Submitted to: Columbian Journal of Statistics
Publication Type: Peer reviewed journal
Publication Acceptance Date: 12/8/2008
Publication Date: 6/1/2009
Citation: Hooks, T., Marx, D.B., Kachman, S.D., Pedersen, J.F. 2009. Revista Columbiana de Estadstica. Columbian Journal of Statistics 32:17-31. Interpretive Summary: A linear mathematical model normally defines the particular experimental design used by scientists. To determine which design is more appropriate, an optimality criterion is developed for models that include random effects (effects whose levels are not predetermined, but are chosen randomly from a large number of possible levels, for example blocks). There are also instances when experiments include treatments that may also be considered random, for example large germplasm screening experiments. This criterion allows for either fixed (the levels of the treatment are predetermined and only those levels are of interest to the researcher) or random treatment effects as well as fixed or random nuisance parameters (effects which are not of interest, but are included in the model, for example blocks and covariates). A general formula is presented for which all previously published optimality criteria are special cases. This research allows scientists to better design and conduct experiments.

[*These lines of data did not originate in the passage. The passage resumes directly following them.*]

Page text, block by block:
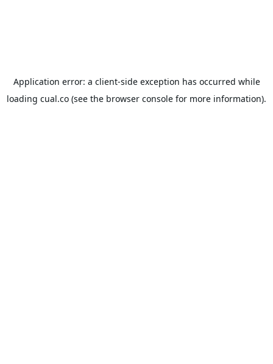
Application error: a client-side exception has occurred while
loading cual.co (see the browser console for more information).
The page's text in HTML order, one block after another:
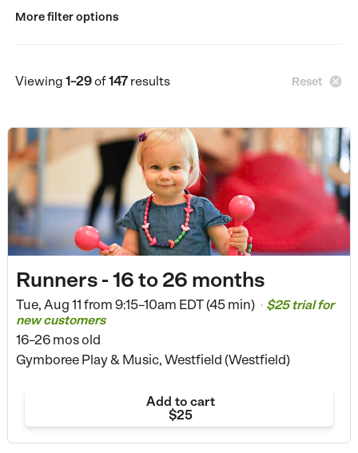
More filter options
Viewing 1–29of147results Reset 
Runners - 16 to 26 months
Tue, Aug 11 from 9:15–10am EDT (45 min) • $25 trial for
new customers
16–26 mos old
Gymboree Play & Music, Westfield (Westfield)
Add to cart
$25
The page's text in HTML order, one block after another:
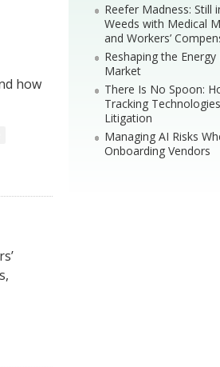
how
Reefer Madness: Still
Weeds with Medical
and Workers’
Reshaping the Energy
Market
There Is No Spoon:
Tracking
Litigation
Managing AI Risks
Onboarding Vendors
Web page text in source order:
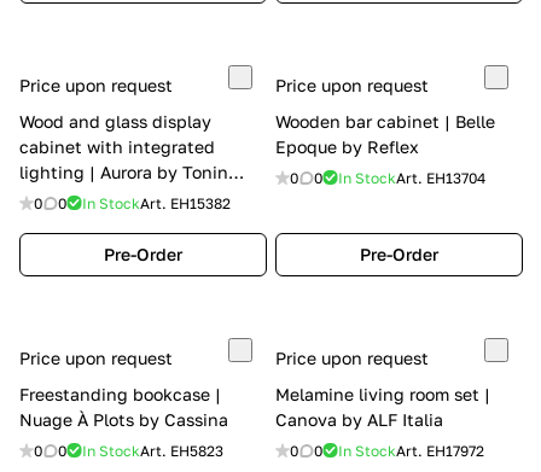
Price upon request
Wood and glass display
cabinet with integrated
lighting | Aurora by Tonin
Casa
0 0 In StockArt. EH15382
Pre-Order
Price upon request
Wooden bar cabinet | Belle
Epoque by Reflex
0 0 In StockArt. EH13704
Pre-Order
Price upon request
Freestanding bookcase |
Nuage À Plots by Cassina
0 0 In StockArt. EH5823
Price upon request
Melamine living room set |
Canova by ALF Italia
0 0 In StockArt. EH17972
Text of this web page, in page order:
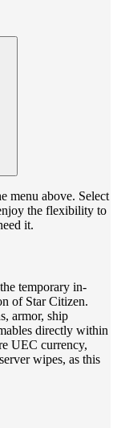
menu above. Select
the flexibility to
it.
temporary in-
of Star Citizen.
armor, ship
directly within
UEC currency,
wipes, as this
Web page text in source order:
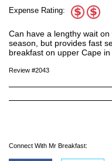
Expense Rating:
Can have a lengthy wait
season, but provides fast
breakfast on upper Cape
Review #2043
Connect With Mr Breakfast:
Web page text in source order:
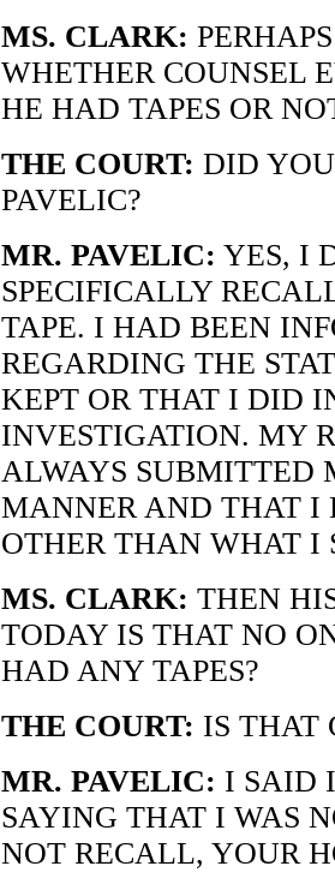
MS. CLARK:
WHETHER COUNSEL
HE HAD TAPES OR
THE COURT: DID
PAVELIC?
MR. PAVELIC: YES, I
SPECIFICALLY
TAPE. I HAD BEEN
REGARDING THE
KEPT OR THAT I DID
INVESTIGATION. MY
ALWAYS SUBMITTED
MANNER AND THAT
OTHER THAN WHAT I
MS. CLARK: THEN
TODAY IS THAT NO
HAD ANY TAPES?
THE COURT: IS THAT
MR. PAVELIC: I SAID
SAYING THAT I WAS
NOT RECALL, YOUR
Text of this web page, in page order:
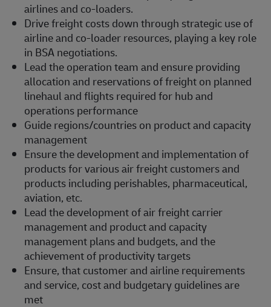
airlines and co-loaders.
Drive freight costs down through strategic use of
airline and co-loader resources, playing a key role
in BSA negotiations.
Lead the operation team and ensure providing
allocation and reservations of freight on planned
linehaul and flights required for hub and
operations performance
Guide regions/countries on product and capacity
management
Ensure the development and implementation of
products for various air freight customers and
products including perishables, pharmaceutical,
aviation, etc.
Lead the development of air freight carrier
management and product and capacity
management plans and budgets, and the
achievement of productivity targets
Ensure, that customer and airline requirements
and service, cost and budgetary guidelines are
met
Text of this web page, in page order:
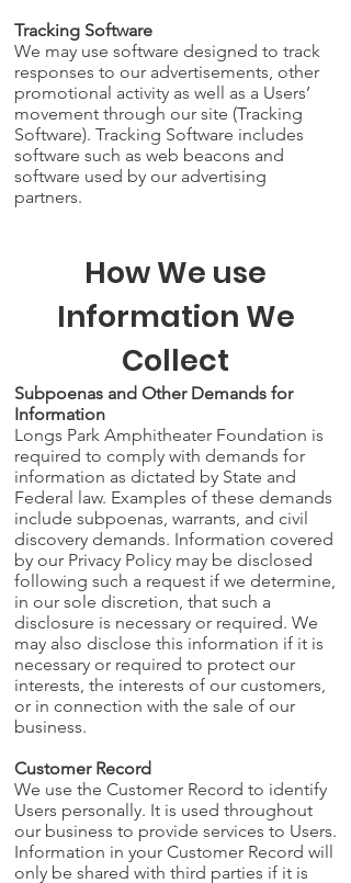
Tracking Software
We may use software designed to track
responses to our advertisements, other
promotional activity as well as a Users’
movement through our site (Tracking
Software). Tracking Software includes
software such as web beacons and
software used by our advertising
partners.
How We use
Information We
Collect
Subpoenas and Other Demands for
Information
Longs Park Amphitheater Foundation is
required to comply with demands for
information as dictated by State and
Federal law. Examples of these demands
include subpoenas, warrants, and civil
discovery demands. Information covered
by our Privacy Policy may be disclosed
following such a request if we determine,
in our sole discretion, that such a
disclosure is necessary or required. We
may also disclose this information if it is
necessary or required to protect our
interests, the interests of our customers,
or in connection with the sale of our
business.
Customer Record
We use the Customer Record to identify
Users personally. It is used throughout
our business to provide services to Users.
Information in your Customer Record will
only be shared with third parties if it is
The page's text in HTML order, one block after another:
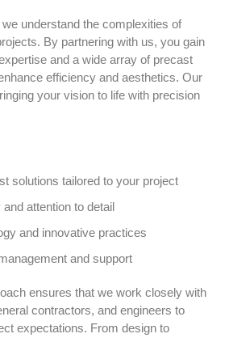
understand the complexities of
By partnering with us, you gain
and a wide array of precast
efficiency and aesthetics. Our
your vision to life with precision
solutions tailored to your project
attention to detail
and innovative practices
and support
ensures that we work closely with
contractors, and engineers to
expectations. From design to
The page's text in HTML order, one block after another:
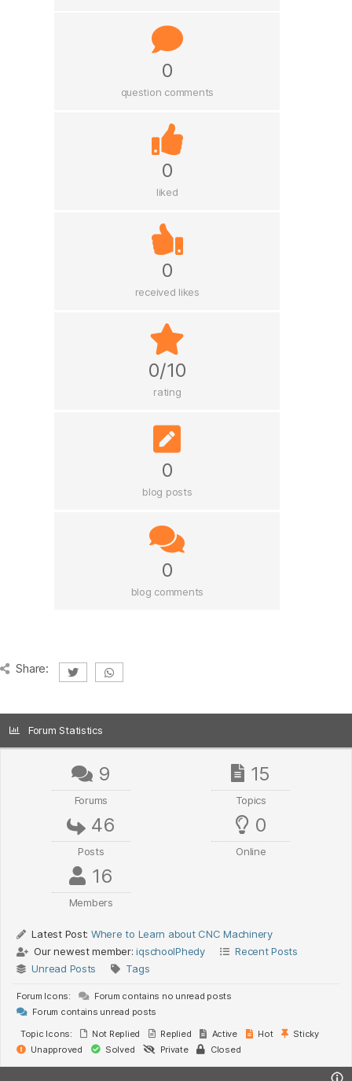
0
question comments
0
liked
0
received likes
0/10
rating
0
blog posts
0
blog comments
Share:
Forum Statistics
9
Forums
15
Topics
46
Posts
0
Online
16
Members
Latest Post: Where to Learn about CNC Machinery
Our newest member:iqschoolPhedy
Recent Posts
Unread Posts
Tags
Forum Icons:
Forum contains no unread posts
Forum contains unread posts
Topic Icons:
Not Replied Replied Active Hot
Sticky
Unapproved
Solved Private Closed
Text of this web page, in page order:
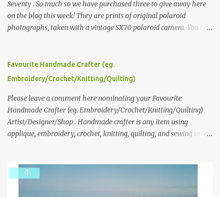
Seventy . So much so we have purchased three to give away here
on the blog this week! They are prints of original polaroid
photographs, taken with a vintage SX70 polaroid camera. You can
please leave a comment here (at this post) answering the
following: No. 1: What you dreamed of becoming as a child? No. 2:
we think is the best answer) Friday morning. The contest will run
through to Thursday, June 3rd at 9pm (Pacific). Good luck
everyone!
Favourite Handmade Crafter (eg.
Embroidery/Crochet/Knitting/Quilting)
Please leave a comment here nominating your Favourite
Handmade Crafter (eg. Embroidery/Crochet/Knitting/Quilting)
Artist/Designer/Shop . Handmade crafter is any item using
applique, embroidery, crochet, knitting, quilting, and sewing or

Technical Abstract: In the context of linear models, an optimality criterion is developed for models that include random effects. Traditional information-based criteria are premised on all model effects being regarded as fixed. When treatments and/or nuisance parameters are assumed to be random effects, an appropriate optimality criterion can be developed under the same conditions. This paper introduces such a criterion, and this criterion also allows for the inclusion of fixed and/or random nuisance parameters in the model and for the presence of a general covariance structure. Also, a general formula is presented for which all previously published optimality criteria are special cases.